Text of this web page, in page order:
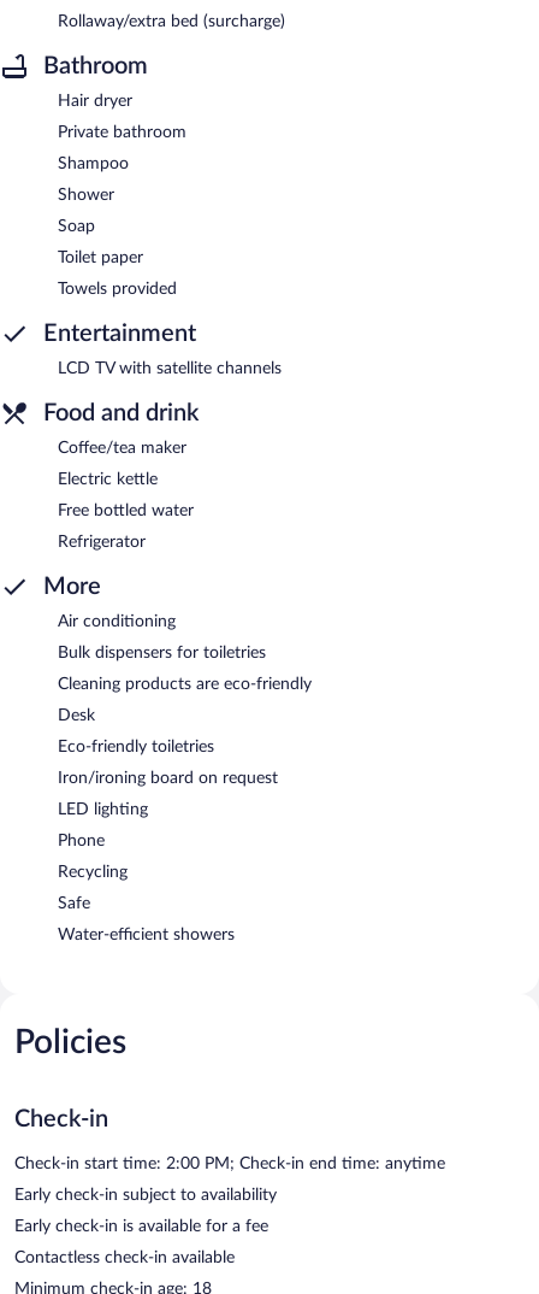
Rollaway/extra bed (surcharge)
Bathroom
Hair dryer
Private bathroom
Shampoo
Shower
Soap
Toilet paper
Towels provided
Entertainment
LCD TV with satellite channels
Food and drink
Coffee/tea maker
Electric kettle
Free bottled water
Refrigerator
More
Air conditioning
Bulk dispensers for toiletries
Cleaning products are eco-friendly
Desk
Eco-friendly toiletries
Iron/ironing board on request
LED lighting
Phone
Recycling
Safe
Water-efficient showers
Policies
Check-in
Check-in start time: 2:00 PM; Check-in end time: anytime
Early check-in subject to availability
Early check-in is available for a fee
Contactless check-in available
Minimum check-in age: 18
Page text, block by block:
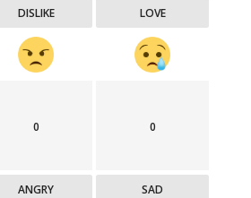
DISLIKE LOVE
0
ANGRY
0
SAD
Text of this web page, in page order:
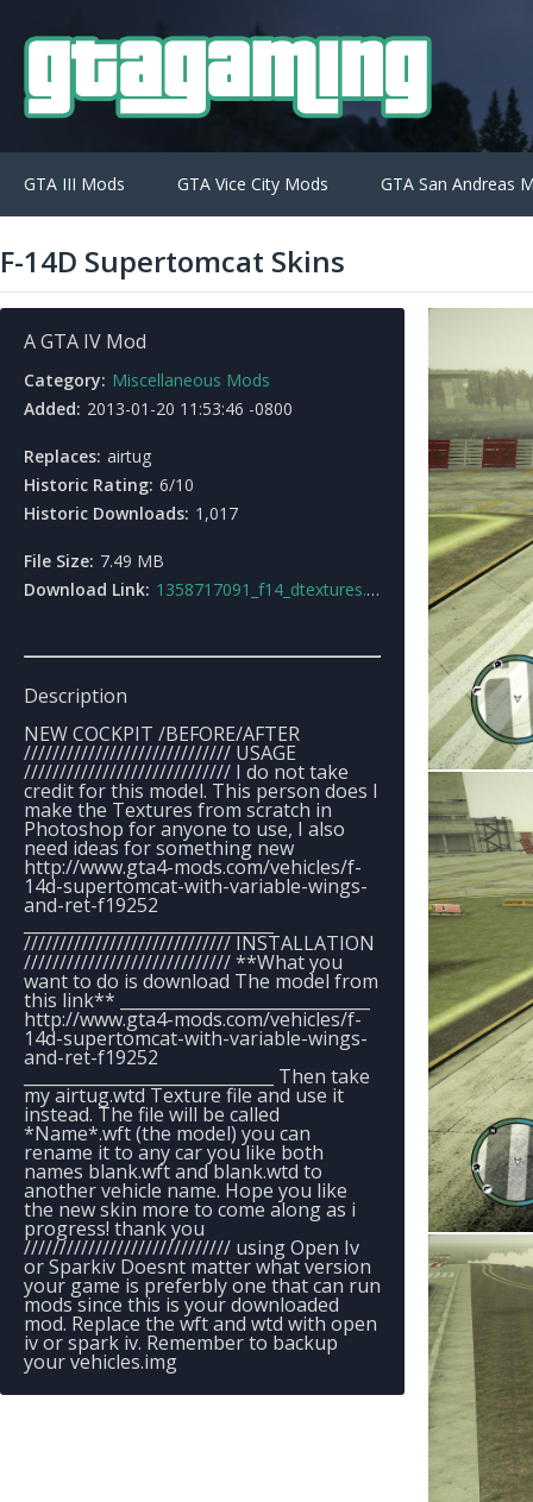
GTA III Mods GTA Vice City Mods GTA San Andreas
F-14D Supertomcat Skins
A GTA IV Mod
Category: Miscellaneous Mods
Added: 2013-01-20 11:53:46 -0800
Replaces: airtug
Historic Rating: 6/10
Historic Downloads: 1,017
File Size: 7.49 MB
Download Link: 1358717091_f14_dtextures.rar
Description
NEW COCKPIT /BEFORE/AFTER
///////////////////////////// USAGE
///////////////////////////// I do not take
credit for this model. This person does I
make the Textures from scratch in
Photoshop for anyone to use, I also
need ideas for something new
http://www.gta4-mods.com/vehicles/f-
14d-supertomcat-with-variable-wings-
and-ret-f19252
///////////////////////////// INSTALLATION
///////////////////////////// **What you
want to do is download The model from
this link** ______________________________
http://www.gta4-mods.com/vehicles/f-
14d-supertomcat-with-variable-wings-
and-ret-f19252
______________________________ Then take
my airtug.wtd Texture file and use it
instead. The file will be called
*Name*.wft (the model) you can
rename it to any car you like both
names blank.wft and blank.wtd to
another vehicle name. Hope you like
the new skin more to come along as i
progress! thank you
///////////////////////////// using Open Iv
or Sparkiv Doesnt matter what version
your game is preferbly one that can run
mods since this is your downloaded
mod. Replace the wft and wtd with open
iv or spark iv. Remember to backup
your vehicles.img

EXERCISE AIM
Give all the lines above again, character for character, without pictures.

TASK ANSWER
Text of this web page, in page order:
Rollaway/extra bed (surcharge)
Bathroom
Hair dryer
Private bathroom
Shampoo
Shower
Soap
Toilet paper
Towels provided
Entertainment
LCD TV with satellite channels
Food and drink
Coffee/tea maker
Electric kettle
Free bottled water
Refrigerator
More
Air conditioning
Bulk dispensers for toiletries
Cleaning products are eco-friendly
Desk
Eco-friendly toiletries
Iron/ironing board on request
LED lighting
Phone
Recycling
Safe
Water-efficient showers
Policies
Check-in
Check-in start time: 2:00 PM; Check-in end time: anytime
Early check-in subject to availability
Early check-in is available for a fee
Contactless check-in available
Minimum check-in age: 18
Page text, block by block:
DISLIKE LOVE
0
ANGRY
0
SAD
Text of this web page, in page order:
GTA III Mods GTA Vice City Mods GTA San Andreas
F-14D Supertomcat Skins
A GTA IV Mod
Category: Miscellaneous Mods
Added: 2013-01-20 11:53:46 -0800
Replaces: airtug
Historic Rating: 6/10
Historic Downloads: 1,017
File Size: 7.49 MB
Download Link: 1358717091_f14_dtextures.rar
Description
NEW COCKPIT /BEFORE/AFTER
///////////////////////////// USAGE
///////////////////////////// I do not take
credit for this model. This person does I
make the Textures from scratch in
Photoshop for anyone to use, I also
need ideas for something new
http://www.gta4-mods.com/vehicles/f-
14d-supertomcat-with-variable-wings-
and-ret-f19252
///////////////////////////// INSTALLATION
///////////////////////////// **What you
want to do is download The model from
this link** ______________________________
http://www.gta4-mods.com/vehicles/f-
14d-supertomcat-with-variable-wings-
and-ret-f19252
______________________________ Then take
my airtug.wtd Texture file and use it
instead. The file will be called
*Name*.wft (the model) you can
rename it to any car you like both
names blank.wft and blank.wtd to
another vehicle name. Hope you like
the new skin more to come along as i
progress! thank you
///////////////////////////// using Open Iv
or Sparkiv Doesnt matter what version
your game is preferbly one that can run
mods since this is your downloaded
mod. Replace the wft and wtd with open
iv or spark iv. Remember to backup
your vehicles.img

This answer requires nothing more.